(Records contained in a dataset)
* * * * * * * * *

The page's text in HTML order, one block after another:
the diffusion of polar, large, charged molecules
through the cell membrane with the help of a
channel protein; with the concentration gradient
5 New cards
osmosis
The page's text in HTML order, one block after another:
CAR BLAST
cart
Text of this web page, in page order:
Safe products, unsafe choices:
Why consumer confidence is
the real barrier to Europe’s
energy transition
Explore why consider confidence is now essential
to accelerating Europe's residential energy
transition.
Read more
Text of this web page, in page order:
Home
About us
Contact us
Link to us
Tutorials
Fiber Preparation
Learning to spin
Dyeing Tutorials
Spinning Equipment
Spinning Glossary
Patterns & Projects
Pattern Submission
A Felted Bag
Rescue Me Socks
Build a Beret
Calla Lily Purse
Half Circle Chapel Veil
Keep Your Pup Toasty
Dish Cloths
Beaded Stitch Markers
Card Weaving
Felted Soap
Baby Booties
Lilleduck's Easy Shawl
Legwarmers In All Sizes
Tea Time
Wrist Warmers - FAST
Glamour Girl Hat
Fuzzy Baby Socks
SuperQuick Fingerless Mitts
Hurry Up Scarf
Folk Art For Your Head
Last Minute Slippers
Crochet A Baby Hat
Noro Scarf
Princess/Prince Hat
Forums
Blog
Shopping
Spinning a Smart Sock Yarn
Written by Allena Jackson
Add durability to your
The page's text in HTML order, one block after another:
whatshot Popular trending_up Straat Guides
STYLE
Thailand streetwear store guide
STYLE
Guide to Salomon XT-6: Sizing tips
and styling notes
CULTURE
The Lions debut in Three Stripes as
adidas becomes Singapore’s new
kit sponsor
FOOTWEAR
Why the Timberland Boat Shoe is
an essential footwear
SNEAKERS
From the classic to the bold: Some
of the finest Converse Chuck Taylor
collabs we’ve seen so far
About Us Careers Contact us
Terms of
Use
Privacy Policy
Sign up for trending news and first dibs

* * * * * * * * *

» **Task prompt**: Please give an exact copy of the entries above, from the line with "Keep Your Pup Toasty" down to the line with "Last Minute Slippers", inclusive, and nothing else.

» **Result for this task**:
Keep Your Pup Toasty
Dish Cloths
Beaded Stitch Markers
Card Weaving
Felted Soap
Baby Booties
Lilleduck's Easy Shawl
Legwarmers In All Sizes
Tea Time
Wrist Warmers - FAST
Glamour Girl Hat
Fuzzy Baby Socks
SuperQuick Fingerless Mitts
Hurry Up Scarf
Folk Art For Your Head
Last Minute Slippers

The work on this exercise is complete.